Start of Task inputs
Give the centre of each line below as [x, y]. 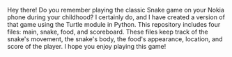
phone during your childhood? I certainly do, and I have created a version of [116, 17]
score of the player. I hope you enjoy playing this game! [87, 46]
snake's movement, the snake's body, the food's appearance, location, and [115, 39]
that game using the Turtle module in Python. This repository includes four [114, 24]
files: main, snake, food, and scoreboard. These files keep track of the [108, 32]
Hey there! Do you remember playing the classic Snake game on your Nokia [116, 10]
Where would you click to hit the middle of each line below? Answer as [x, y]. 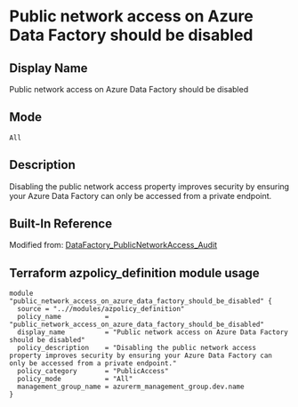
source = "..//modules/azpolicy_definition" [101, 309]
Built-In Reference [61, 224]
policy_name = [63, 317]
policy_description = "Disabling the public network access [137, 348]
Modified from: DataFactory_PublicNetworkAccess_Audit [113, 245]
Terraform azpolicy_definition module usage [134, 273]
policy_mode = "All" [75, 379]
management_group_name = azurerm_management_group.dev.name [131, 387]
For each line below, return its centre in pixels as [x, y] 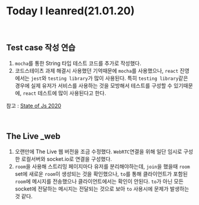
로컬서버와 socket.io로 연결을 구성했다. [66, 159]
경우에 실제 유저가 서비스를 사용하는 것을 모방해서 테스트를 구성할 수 [94, 85]
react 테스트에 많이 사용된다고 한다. [64, 93]
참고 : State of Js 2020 [34, 105]
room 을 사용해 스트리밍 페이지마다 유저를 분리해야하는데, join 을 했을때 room [102, 166]
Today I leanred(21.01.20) [71, 11]
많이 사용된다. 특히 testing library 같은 [142, 78]
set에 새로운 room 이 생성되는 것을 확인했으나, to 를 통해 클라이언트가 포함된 [101, 173]
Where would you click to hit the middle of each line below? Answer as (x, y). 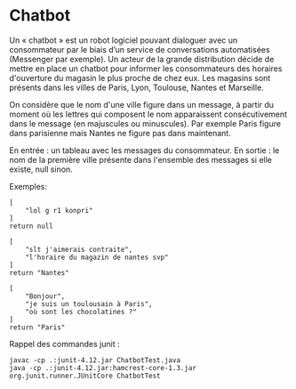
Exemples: (28, 186)
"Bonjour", (45, 296)
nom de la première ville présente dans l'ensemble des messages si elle (141, 159)
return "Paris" (37, 327)
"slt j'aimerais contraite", (79, 249)
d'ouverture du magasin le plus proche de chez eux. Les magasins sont (140, 77)
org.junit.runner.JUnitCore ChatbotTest (85, 376)
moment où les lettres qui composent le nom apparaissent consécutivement (148, 114)
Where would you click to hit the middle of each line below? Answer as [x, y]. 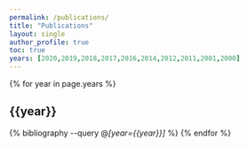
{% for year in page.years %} [63, 84]
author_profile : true [49, 42]
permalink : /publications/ [59, 17]
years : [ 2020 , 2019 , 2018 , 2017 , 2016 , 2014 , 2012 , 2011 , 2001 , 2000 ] [125, 58]
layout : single [37, 34]
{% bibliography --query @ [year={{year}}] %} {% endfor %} [120, 133]
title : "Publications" [51, 26]
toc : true [28, 50]
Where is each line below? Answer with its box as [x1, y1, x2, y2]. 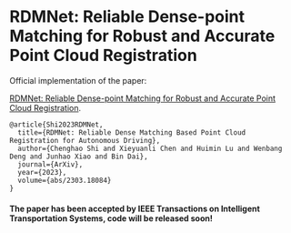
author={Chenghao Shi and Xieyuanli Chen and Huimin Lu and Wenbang [17, 144, 283, 153]
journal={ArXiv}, [17, 159, 84, 169]
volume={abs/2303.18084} [17, 176, 112, 185]
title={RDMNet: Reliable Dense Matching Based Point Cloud [17, 127, 246, 137]
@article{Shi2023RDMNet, [9, 120, 104, 129]
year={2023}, [17, 167, 67, 177]
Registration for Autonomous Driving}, [9, 136, 161, 145]
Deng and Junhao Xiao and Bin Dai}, [9, 152, 148, 161]
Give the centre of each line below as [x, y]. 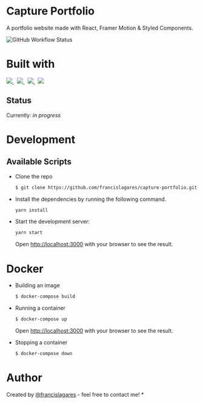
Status [19, 101]
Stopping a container [41, 342]
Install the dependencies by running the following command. [91, 199]
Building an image [38, 285]
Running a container [40, 308]
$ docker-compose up [41, 319]
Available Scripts [39, 162]
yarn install [32, 210]
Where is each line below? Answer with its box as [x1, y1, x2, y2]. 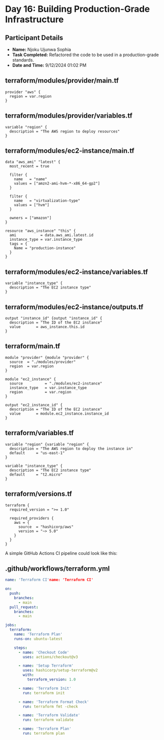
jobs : [5, 623, 16, 628]
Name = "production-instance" [14, 246, 76, 251]
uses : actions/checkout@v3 [23, 654, 78, 659]
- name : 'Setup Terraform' [18, 663, 74, 668]
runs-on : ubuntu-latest [14, 636, 63, 641]
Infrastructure [5, 14, 64, 25]
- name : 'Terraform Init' [18, 686, 71, 691]
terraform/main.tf [5, 342, 61, 351]
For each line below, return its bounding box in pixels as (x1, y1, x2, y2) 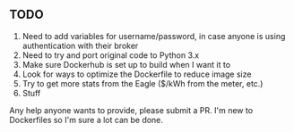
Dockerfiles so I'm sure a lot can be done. (9, 114, 164, 125)
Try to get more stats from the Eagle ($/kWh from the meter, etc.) (22, 78, 264, 88)
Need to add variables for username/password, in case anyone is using (22, 30, 286, 41)
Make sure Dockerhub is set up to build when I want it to (22, 59, 231, 70)
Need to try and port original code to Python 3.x (22, 49, 200, 61)
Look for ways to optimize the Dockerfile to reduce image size (22, 69, 252, 79)
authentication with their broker (22, 40, 139, 51)
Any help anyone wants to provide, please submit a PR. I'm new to (9, 104, 254, 115)
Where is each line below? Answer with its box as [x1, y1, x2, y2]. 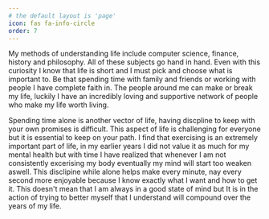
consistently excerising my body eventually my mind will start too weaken [8, 159, 251, 168]
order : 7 [8, 27, 38, 35]
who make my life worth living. [8, 100, 109, 109]
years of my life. [8, 201, 62, 211]
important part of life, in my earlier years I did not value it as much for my [8, 142, 250, 151]
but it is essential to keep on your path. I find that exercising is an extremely [8, 133, 259, 143]
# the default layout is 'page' [8, 11, 116, 20]
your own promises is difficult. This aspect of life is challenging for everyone [8, 124, 261, 134]
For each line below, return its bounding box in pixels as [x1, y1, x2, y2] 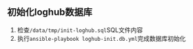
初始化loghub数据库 [7, 6, 93, 18]
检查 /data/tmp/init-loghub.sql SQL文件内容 [17, 26, 143, 34]
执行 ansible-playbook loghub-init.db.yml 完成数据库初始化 [17, 34, 186, 42]
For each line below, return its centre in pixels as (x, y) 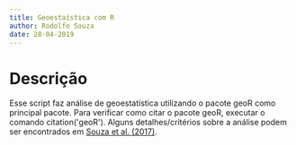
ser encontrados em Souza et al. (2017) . (83, 132)
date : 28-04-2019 (42, 34)
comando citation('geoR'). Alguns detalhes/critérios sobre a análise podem (148, 123)
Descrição (49, 78)
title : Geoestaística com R (62, 17)
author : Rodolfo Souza (52, 26)
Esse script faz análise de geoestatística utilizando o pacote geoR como (143, 103)
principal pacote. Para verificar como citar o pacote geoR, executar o (137, 113)
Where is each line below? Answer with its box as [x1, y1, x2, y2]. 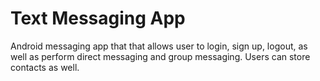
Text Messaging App [10, 7, 186, 30]
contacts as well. [10, 61, 80, 73]
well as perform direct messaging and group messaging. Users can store [10, 50, 311, 62]
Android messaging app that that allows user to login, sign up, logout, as [10, 40, 308, 52]
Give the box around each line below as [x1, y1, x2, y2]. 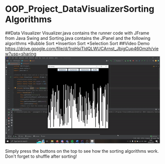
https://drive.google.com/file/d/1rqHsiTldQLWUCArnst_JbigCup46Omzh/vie [5, 46, 159, 51]
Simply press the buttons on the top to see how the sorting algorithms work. [5, 148, 159, 154]
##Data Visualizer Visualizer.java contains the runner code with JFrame [5, 30, 150, 36]
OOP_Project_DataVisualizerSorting [5, 3, 155, 15]
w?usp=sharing [5, 50, 37, 57]
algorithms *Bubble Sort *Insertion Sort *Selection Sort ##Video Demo [5, 40, 150, 46]
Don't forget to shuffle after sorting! [5, 153, 77, 159]
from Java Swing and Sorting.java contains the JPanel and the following [5, 35, 151, 41]
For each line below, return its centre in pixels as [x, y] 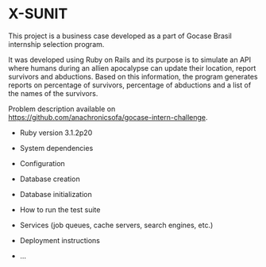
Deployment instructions [60, 240]
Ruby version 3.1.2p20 [56, 133]
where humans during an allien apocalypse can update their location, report [132, 68]
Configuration [42, 163]
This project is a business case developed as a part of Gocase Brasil [120, 36]
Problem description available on [62, 109]
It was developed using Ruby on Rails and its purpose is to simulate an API [130, 60]
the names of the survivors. [53, 93]
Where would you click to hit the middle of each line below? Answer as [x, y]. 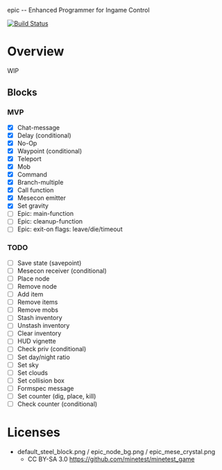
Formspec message [45, 388]
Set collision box [41, 380]
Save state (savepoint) [49, 262]
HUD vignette [37, 341]
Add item [30, 294]
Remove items [37, 302]
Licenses [34, 433]
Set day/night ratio [44, 357]
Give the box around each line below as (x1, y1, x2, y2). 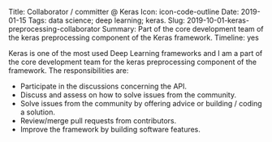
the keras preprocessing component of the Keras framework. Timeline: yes (8, 32, 260, 42)
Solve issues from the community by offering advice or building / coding (19, 99, 262, 108)
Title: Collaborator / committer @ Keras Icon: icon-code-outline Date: (8, 7, 240, 16)
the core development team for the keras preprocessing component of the (8, 57, 257, 67)
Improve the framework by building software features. (19, 125, 201, 134)
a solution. (19, 107, 55, 117)
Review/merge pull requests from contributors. (19, 116, 177, 125)
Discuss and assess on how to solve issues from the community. (19, 90, 237, 100)
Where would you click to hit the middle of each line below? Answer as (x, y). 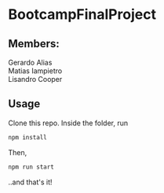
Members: (34, 44)
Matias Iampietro (35, 71)
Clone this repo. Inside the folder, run (68, 123)
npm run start (31, 167)
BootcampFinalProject (82, 15)
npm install (27, 137)
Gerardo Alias (30, 62)
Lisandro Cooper (35, 79)
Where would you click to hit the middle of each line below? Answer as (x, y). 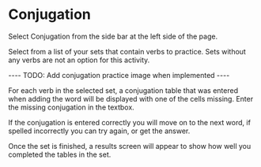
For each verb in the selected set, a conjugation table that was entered (123, 90)
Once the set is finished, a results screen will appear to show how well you (130, 146)
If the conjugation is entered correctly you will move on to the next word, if (130, 122)
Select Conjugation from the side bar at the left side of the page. (113, 36)
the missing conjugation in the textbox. (71, 107)
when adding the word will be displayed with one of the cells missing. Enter (131, 98)
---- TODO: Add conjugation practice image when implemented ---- (119, 75)
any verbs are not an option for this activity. (79, 60)
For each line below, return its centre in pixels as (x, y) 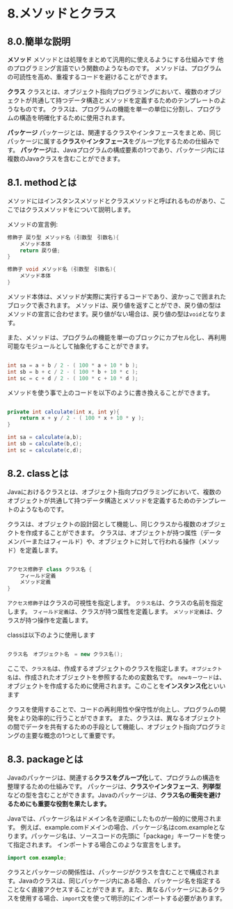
End of Task inputs
#### [Directions]
Show every line from the listing above in which the string "that" appears.

#### [Result for this exercise]
that game using the Turtle module in Python. This repository includes four [114, 24]
but it is essential to keep on your path. I find that exercising is an extremely [8, 133, 259, 143]
Android messaging app that that allows user to login, sign up, logout, as [10, 40, 308, 52]
For each verb in the selected set, a conjugation table that was entered (123, 90)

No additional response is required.